RECORD EXCERPTS
--- START ---

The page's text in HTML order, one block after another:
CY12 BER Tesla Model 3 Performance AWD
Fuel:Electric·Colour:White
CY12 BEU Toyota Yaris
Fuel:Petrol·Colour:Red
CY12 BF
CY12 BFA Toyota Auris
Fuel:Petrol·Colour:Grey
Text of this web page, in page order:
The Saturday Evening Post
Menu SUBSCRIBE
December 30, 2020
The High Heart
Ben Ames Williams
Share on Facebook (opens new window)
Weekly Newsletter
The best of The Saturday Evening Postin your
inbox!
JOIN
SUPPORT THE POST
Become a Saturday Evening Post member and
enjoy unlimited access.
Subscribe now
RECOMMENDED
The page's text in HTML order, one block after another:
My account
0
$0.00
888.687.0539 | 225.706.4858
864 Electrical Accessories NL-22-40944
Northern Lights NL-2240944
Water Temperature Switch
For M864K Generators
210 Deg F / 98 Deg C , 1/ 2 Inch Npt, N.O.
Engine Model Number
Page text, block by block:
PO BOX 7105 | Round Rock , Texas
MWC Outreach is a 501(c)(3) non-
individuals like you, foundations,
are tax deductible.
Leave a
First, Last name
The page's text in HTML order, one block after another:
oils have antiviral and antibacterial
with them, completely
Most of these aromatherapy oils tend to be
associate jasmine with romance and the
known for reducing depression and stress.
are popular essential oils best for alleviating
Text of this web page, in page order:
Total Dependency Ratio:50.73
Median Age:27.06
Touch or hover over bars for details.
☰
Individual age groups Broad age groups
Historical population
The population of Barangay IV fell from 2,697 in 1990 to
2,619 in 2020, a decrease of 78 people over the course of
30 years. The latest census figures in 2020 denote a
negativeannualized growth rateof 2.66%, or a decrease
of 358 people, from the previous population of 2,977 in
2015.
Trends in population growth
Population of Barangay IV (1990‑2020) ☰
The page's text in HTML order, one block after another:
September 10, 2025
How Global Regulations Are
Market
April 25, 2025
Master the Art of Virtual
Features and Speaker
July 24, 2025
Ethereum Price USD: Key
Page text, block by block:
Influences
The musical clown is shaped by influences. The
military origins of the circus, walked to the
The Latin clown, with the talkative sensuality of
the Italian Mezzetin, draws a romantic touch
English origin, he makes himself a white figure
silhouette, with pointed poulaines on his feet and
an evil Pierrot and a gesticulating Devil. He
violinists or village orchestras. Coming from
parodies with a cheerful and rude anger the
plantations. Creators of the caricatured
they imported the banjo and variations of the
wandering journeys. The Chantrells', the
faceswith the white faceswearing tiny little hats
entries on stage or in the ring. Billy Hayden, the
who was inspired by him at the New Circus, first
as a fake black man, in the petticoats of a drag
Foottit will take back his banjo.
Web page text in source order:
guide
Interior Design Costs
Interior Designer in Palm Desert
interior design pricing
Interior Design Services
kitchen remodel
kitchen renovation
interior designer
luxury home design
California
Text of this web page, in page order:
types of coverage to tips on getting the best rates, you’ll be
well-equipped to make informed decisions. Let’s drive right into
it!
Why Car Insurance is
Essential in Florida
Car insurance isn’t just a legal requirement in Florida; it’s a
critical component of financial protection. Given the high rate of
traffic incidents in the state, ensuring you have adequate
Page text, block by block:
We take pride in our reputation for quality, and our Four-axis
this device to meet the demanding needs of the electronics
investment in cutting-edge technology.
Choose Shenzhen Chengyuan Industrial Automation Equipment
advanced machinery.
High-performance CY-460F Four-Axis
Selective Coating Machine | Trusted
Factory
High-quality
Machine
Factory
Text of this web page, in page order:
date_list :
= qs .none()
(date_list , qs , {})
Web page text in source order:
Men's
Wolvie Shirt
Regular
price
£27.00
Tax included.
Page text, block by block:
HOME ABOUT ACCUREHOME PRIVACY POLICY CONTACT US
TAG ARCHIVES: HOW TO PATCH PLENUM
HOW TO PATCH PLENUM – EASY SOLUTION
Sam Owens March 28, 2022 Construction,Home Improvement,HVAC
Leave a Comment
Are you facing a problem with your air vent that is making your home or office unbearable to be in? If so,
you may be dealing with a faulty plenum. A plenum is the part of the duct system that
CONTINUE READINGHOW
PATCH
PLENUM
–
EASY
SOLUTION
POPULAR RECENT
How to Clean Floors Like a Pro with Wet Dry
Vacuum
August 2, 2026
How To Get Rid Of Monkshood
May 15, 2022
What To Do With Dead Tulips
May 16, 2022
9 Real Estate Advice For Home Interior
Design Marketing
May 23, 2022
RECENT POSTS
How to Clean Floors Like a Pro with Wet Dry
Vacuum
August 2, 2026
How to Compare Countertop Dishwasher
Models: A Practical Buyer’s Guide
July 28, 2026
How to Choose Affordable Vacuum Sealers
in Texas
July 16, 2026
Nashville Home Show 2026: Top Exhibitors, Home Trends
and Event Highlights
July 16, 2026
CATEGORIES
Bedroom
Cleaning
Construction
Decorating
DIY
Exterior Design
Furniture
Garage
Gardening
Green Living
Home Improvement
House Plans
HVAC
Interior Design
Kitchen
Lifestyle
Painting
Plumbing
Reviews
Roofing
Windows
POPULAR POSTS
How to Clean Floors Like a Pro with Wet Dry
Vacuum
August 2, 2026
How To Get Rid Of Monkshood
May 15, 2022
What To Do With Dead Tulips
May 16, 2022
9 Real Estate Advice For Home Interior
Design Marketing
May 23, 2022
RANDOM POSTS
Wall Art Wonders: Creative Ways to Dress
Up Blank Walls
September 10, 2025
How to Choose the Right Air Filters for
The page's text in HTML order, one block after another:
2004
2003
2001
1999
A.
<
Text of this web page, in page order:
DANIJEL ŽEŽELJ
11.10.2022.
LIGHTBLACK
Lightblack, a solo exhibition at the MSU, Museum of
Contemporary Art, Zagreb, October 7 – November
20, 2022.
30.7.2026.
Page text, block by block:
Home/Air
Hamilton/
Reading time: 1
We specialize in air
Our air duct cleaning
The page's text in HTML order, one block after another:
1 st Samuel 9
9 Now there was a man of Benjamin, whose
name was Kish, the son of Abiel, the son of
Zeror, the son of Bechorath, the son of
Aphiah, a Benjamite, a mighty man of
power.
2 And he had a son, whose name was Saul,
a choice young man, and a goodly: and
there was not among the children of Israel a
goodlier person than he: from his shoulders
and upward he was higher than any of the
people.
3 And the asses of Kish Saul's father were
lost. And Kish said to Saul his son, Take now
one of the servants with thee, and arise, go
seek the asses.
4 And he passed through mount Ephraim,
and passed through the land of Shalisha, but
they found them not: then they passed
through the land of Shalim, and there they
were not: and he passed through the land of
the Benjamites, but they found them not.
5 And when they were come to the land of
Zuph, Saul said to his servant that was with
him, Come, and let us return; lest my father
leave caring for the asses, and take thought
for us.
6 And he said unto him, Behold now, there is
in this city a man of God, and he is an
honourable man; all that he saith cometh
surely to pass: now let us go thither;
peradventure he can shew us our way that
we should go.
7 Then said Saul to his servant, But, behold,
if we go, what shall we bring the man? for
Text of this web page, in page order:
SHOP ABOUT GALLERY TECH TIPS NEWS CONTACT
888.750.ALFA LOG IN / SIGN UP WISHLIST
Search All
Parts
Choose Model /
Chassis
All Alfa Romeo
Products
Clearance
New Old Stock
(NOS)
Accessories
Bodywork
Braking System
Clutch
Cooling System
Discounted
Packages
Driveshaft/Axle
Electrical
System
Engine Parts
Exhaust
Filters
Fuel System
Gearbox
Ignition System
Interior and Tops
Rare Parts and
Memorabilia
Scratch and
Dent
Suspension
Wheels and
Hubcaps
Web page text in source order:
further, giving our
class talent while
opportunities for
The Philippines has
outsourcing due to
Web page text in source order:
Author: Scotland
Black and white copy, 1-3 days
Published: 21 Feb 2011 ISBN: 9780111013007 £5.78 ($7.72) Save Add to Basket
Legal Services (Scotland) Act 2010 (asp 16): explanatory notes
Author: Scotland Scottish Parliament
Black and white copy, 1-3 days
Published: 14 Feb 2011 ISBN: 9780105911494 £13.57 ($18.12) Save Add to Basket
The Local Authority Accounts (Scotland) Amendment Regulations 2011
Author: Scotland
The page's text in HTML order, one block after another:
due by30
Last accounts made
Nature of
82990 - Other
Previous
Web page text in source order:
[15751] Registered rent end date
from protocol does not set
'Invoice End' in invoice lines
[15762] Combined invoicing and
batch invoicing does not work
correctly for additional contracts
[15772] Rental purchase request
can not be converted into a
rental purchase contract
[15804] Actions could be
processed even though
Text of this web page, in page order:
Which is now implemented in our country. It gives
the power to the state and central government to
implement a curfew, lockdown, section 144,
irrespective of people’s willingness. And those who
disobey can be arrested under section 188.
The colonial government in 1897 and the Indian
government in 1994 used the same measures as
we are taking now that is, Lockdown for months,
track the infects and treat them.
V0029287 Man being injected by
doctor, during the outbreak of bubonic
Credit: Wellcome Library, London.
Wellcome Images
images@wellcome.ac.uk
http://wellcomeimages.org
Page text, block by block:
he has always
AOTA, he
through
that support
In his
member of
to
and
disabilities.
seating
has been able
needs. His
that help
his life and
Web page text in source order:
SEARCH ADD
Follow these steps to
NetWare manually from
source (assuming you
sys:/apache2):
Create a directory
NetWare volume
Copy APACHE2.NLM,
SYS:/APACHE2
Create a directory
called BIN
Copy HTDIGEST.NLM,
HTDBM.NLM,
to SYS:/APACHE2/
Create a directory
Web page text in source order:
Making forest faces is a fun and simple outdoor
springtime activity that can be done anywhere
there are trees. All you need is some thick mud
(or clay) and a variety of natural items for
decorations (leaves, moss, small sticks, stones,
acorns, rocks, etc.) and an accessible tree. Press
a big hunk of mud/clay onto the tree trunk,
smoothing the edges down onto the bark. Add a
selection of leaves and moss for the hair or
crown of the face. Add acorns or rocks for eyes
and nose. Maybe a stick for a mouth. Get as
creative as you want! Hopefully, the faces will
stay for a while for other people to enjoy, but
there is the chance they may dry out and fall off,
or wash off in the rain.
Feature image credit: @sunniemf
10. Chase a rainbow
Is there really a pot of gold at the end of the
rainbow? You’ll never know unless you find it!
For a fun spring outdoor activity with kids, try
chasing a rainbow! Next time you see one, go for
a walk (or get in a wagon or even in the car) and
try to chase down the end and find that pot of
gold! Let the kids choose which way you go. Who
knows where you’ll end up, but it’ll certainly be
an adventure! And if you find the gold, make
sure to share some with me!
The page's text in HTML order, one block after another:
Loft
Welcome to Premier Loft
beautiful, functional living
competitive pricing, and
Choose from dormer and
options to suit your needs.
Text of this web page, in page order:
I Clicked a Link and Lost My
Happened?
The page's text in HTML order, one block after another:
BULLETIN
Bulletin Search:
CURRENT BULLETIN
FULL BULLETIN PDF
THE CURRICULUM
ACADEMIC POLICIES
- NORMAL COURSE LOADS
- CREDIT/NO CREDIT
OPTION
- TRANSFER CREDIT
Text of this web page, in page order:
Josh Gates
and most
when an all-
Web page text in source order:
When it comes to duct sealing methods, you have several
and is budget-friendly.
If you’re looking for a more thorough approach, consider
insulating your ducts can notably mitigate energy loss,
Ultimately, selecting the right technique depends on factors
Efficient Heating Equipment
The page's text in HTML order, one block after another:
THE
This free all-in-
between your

--- END ---

WORK TO BE COMPLETED
In the records above, find each line that mentions the word "Trends", and copy it.

YOUR RESPONSE
Trends in population growth
Nashville Home Show 2026: Top Exhibitors, Home Trends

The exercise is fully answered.